───── Material provided

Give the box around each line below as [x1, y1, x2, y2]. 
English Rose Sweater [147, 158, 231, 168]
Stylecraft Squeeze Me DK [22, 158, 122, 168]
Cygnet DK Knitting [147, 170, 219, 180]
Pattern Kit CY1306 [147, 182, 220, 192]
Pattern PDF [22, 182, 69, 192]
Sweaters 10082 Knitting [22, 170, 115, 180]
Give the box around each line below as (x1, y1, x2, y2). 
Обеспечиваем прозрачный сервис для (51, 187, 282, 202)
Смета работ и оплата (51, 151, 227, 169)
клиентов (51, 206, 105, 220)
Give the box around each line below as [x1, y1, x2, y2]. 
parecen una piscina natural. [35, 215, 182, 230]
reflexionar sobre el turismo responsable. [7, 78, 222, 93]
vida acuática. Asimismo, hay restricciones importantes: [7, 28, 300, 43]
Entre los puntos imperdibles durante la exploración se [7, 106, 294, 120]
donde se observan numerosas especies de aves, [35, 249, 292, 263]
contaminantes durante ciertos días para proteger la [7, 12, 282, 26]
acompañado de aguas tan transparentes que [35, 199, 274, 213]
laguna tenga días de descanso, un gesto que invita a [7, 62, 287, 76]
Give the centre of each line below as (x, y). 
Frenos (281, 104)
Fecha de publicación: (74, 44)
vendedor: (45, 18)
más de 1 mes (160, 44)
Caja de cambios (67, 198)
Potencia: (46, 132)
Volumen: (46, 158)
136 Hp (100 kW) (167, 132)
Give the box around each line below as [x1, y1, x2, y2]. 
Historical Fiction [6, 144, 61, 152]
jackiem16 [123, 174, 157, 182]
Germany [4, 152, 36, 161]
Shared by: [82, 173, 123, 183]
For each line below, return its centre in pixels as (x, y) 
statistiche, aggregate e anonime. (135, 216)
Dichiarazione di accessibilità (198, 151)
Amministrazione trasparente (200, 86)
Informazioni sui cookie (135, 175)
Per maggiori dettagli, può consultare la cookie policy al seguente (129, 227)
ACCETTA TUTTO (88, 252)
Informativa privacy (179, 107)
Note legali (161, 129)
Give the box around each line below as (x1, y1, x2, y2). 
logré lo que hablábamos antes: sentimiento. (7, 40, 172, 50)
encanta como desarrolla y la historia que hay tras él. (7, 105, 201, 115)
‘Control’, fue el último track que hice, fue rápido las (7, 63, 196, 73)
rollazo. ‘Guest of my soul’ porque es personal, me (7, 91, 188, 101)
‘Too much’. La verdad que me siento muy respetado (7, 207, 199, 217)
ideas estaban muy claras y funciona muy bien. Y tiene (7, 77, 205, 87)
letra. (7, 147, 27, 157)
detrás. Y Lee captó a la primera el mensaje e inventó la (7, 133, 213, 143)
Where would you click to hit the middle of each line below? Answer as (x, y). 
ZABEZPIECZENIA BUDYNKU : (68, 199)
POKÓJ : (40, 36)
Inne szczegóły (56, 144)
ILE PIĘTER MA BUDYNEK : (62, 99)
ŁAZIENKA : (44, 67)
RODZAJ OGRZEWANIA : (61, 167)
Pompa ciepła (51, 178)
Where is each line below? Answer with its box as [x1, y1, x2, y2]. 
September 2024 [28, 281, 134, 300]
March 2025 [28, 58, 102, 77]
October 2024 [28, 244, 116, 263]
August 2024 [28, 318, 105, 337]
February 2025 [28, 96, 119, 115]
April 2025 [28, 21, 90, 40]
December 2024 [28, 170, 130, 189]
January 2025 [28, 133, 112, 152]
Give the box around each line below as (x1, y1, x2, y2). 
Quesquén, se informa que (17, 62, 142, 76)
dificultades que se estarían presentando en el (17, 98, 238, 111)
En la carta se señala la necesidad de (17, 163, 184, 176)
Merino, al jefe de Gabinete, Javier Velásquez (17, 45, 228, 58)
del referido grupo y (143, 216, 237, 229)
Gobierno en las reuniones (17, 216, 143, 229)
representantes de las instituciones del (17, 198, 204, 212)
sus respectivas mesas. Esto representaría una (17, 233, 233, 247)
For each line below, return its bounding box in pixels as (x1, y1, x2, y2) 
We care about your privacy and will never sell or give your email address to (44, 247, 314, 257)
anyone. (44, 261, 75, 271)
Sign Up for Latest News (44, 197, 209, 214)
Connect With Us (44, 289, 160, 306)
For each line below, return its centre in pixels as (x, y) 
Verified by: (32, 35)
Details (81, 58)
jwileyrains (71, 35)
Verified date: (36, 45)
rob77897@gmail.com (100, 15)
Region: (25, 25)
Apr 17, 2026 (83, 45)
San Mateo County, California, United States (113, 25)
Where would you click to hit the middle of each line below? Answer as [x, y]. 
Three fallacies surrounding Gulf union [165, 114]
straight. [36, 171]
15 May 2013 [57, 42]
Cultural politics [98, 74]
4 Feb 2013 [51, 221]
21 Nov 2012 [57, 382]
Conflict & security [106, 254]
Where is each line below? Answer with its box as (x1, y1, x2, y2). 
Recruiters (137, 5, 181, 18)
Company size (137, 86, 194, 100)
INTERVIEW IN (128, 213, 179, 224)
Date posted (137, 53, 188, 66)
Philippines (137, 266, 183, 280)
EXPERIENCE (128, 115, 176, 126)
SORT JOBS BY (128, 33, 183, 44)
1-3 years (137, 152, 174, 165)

──────────

• **What the task asks**
Check each line of the preceding material for the word "Answer", then state how many lines contain it, with no other text.

• **Reply**
4